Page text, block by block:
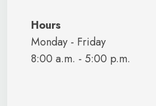
Hours
Monday - Friday
8:00 a.m. - 5:00 p.m.
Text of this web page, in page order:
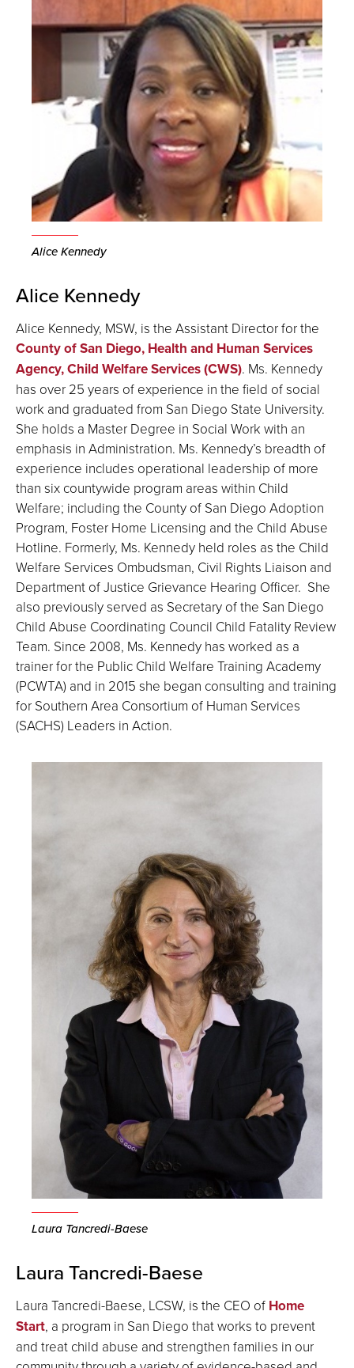
Alice Kennedy
Alice Kennedy
Alice Kennedy, MSW, is the Assistant Director for the
County of San Diego, Health and Human Services
Agency, Child Welfare Services (CWS). Ms. Kennedy
has over 25 years of experience in the field of social
work and graduated from San Diego State University.
She holds a Master Degree in Social Work with an
emphasis in Administration. Ms. Kennedy’s breadth of
experience includes operational leadership of more
than six countywide program areas within Child
Welfare; including the County of San Diego Adoption
Program, Foster Home Licensing and the Child Abuse
Hotline. Formerly, Ms. Kennedy held roles as the Child
Welfare Services Ombudsman, Civil Rights Liaison and
Department of Justice Grievance Hearing Officer. She
also previously served as Secretary of the San Diego
Child Abuse Coordinating Council Child Fatality Review
Team. Since 2008, Ms. Kennedy has worked as a
trainer for the Public Child Welfare Training Academy
(PCWTA) and in 2015 she began consulting and training
for Southern Area Consortium of Human Services
(SACHS) Leaders in Action.
Laura Tancredi-Baese
Laura Tancredi-Baese
Laura Tancredi-Baese, LCSW, is the CEO of Home
Start, a program in San Diego that works to prevent
and treat child abuse and strengthen families in our
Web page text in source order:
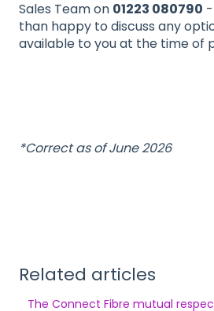
Sales Team on 01223 080790
than happy to discuss any
available to you at the time of
*Correct as of June 2026
Related articles
The Connect Fibre mutual
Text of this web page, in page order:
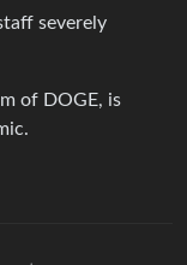
severely
of DOGE, is
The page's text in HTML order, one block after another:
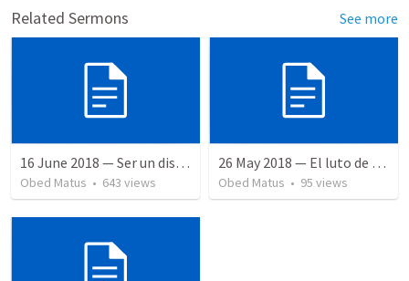
Related Sermons See more
16 June 2018 — Ser un discipulo
Obed Matus • 643 views
26 May 2018 — El luto de Jesús
Obed Matus • 95 views
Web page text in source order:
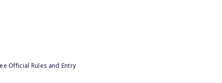
Official Rules and Entry
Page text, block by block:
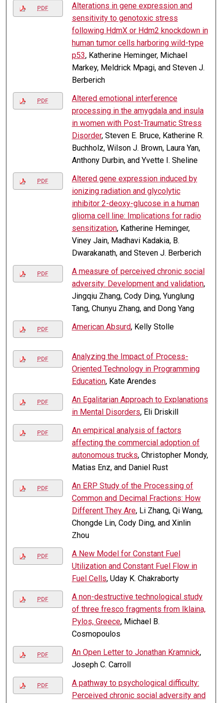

────────────────────────────────────────

Could you print the listing above word for word, without its pictures?

Page text, block by block:
Hours
Monday - Friday
8:00 a.m. - 5:00 p.m.
Text of this web page, in page order:
Alice Kennedy
Alice Kennedy
Alice Kennedy, MSW, is the Assistant Director for the
County of San Diego, Health and Human Services
Agency, Child Welfare Services (CWS). Ms. Kennedy
has over 25 years of experience in the field of social
work and graduated from San Diego State University.
She holds a Master Degree in Social Work with an
emphasis in Administration. Ms. Kennedy’s breadth of
experience includes operational leadership of more
than six countywide program areas within Child
Welfare; including the County of San Diego Adoption
Program, Foster Home Licensing and the Child Abuse
Hotline. Formerly, Ms. Kennedy held roles as the Child
Welfare Services Ombudsman, Civil Rights Liaison and
Department of Justice Grievance Hearing Officer. She
also previously served as Secretary of the San Diego
Child Abuse Coordinating Council Child Fatality Review
Team. Since 2008, Ms. Kennedy has worked as a
trainer for the Public Child Welfare Training Academy
(PCWTA) and in 2015 she began consulting and training
for Southern Area Consortium of Human Services
(SACHS) Leaders in Action.
Laura Tancredi-Baese
Laura Tancredi-Baese
Laura Tancredi-Baese, LCSW, is the CEO of Home
Start, a program in San Diego that works to prevent
and treat child abuse and strengthen families in our
Web page text in source order:
Sales Team on 01223 080790
than happy to discuss any
available to you at the time of
*Correct as of June 2026
Related articles
The Connect Fibre mutual
Text of this web page, in page order:
severely
of DOGE, is
The page's text in HTML order, one block after another:
Related Sermons See more
16 June 2018 — Ser un discipulo
Obed Matus • 643 views
26 May 2018 — El luto de Jesús
Obed Matus • 95 views
Web page text in source order:
Official Rules and Entry
Page text, block by block:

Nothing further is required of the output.